# Alone and not well



## kaemicha (Oct 10, 2022)

I am in chronic pain and only have some muscle relaxers to help me. I think I need someone to help me. How to go about finding a care giver or even a community. I'm lost with no one to talk to about.
Thanks!


----------



## HoneyNut (Oct 10, 2022)

I tried googling it, I'm not sure if these people would be helpful but they might...
https://www.oregon.gov/dhs/Offices/Pages/Seniors-Disabilities.aspx


----------



## hawkdon (Oct 10, 2022)

Sorry to hear of your pain, just know that many of us
are in same shape....in my case since i get a few services
from the County here, they will call and visit with me
in some instances...just a few minutes ago I had a call
from the County Lady to ask how I was doing in regards
my upcoming bladder surgery....so do reach out to
those agencies......God Bless......


----------



## LadyEmeraude (Oct 10, 2022)

*I am sorry to hear of your chronic pains Kaemicha, I send you a HUG. *


----------



## Georgiagranny (Oct 10, 2022)

Ask Google if your city or county has a council on ageing or what other resources are available to you.

And feel better! You only think you're alone. You're not. We're all here and we all hear.
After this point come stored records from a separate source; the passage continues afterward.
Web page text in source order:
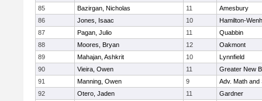
85
Bazirgan, Nicholas 11
Amesbury
86
Jones, Isaac 10
Hamilton-
87
Pagan, Julio 11
Quabbin
88
Moores, Bryan 12
Oakmont
89
Mahajan, Ashkrit 10
Lynnfield
90
Vieira, Owen 11
Greater New
91
Manning, Owen 9
Adv. Math and
92
Otero, Jaden 11
Gardner
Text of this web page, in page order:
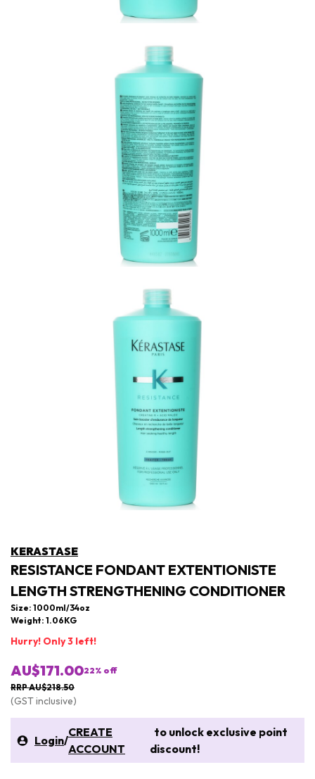
KERASTASE
RESISTANCE FONDANT EXTENTIONISTE
LENGTH STRENGTHENING CONDITIONER
Size: 1000ml/34oz
Weight: 1.06KG
Hurry! Only 3 left!
AU$171.0022% off
RRP AU$218.50
(GST inclusive)
Login/
CREATE
ACCOUNT
to unlock exclusive point
discount!
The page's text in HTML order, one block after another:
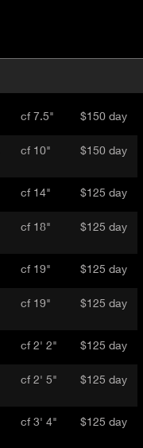
cf 7.5" $150 day
cf 10" $150 day
cf 14" $125 day
cf 18" $125 day
cf 19" $125 day
cf 19" $125 day
cf 2' 2" $125 day
cf 2' 5" $125 day
cf 3' 4" $125 day
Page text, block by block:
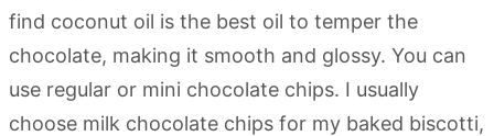
find coconut oil is the best oil to temper the
chocolate, making it smooth and glossy. You can
use regular or mini chocolate chips. I usually
choose milk chocolate chips for my baked biscotti,
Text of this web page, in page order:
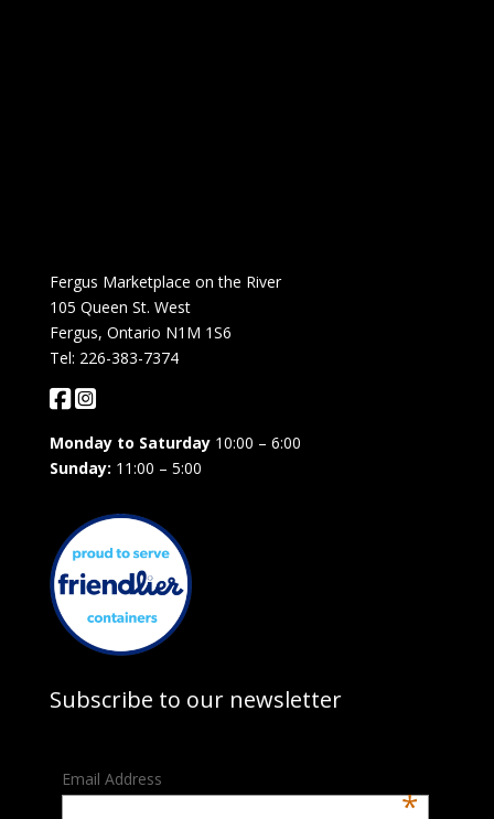
Fergus Marketplace on the River
105 Queen St. West
Fergus, Ontario N1M 1S6
Tel: 226-383-7374
Monday to Saturday10:00 – 6:00
Sunday: 11:00 – 5:00
Subscribe to our newsletter
Email Address
*
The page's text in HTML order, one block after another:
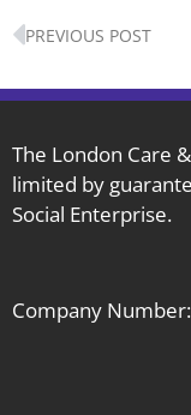
Prev
PREVIOUS POST
The London Care
limited by
Social Enterprise.
Company
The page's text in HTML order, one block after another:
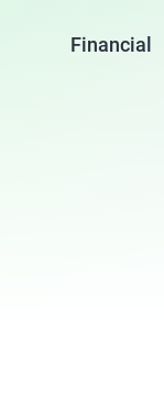
Financial
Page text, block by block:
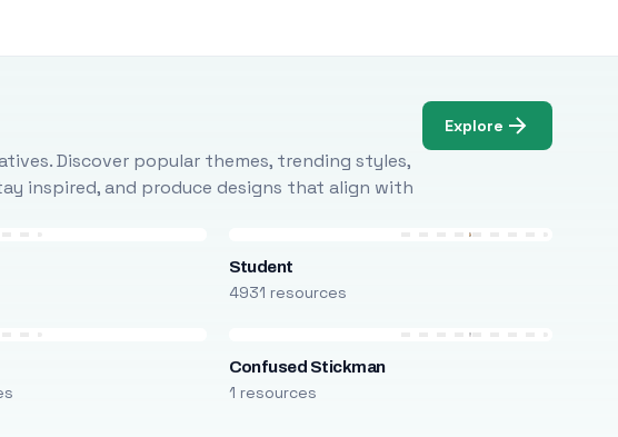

Sometimes just putting it down on paper...or in this case, keying it into your computer...makes it easier to bear.


----------



## Gaer (Oct 10, 2022)

Oh!  That has to be so hard!  I sure hope you can find someone in your area to help!


----------



## boliverchadsworth (Oct 11, 2022)

just a guess ...two choice ...senior services   services at your local hospitial medical industry problem is uncaring buracrates ooperatioin on public money ...I would say local churches member or not will have resoureces information and maybe volunteers of know of some...... catholics methodists and unitarian.


----------



## fuzzybuddy (Oct 12, 2022)

Kaemicha, since you're in the "Senior" forum, I assume your 60-ish. Your local county will have a department of aging, or something like that. They are easy to find and easy to talk to. You aren't the first person in the world to face your problem, and the "aging" staff knows the ropes. I've used them.


----------



## RadishRose (Oct 12, 2022)

So sorry you're in pain. You sound a little scared. 

You can start with your doctor's office; they may be able to steer you to a local agency.

Your local Senior Center

Like others have mentioned;
Your hospital
Dept. of Aging, etc.

I hope you get in touch with someone and start feeling better.


----------



## John cycling (Oct 12, 2022)

Where do you have the pain?  A lot of pain comes from inactivity, which causes the muscles to get tight.
Thus, moving to lubricate the joints helps quite a bit to loosen the muscles.  For example sitting in a deep squat
lubricates the knees, hips, lower back and ankles.  Getting into split squat positions is good for the legs, hips and back.

Practice getting up and down off the floor, in and out of bed, over and over.  The adage "use it or lose it" is quite applicable.

@Aneeda72, what you posted is not right, and is one of the reasons you suffer so much.
*"the principal role of synovial fluid is to reduce friction between the articular cartilage of synovial joints during movement."* <--
When you don't consistently move the joints through their full range of motion, they dry up, become rigid and cause pain.


----------



## kaemicha (Oct 12, 2022)

LadyEmeraude said:


> *I am sorry to hear of your chronic pains Kaemicha, I send you a HUG. *


I'll take that hug and give you one right back.


----------



## kaemicha (Oct 12, 2022)

RadishRose said:


> So sorry you're in pain. You sound a little scared.
> 
> You can start with your doctor's office; they may be able to steer you to a local agency.
> 
> ...


I'm trying but I feel like I'm running in place.


----------



## RadishRose (Oct 12, 2022)

kaemicha said:


> I'm trying but I feel like I'm running in place.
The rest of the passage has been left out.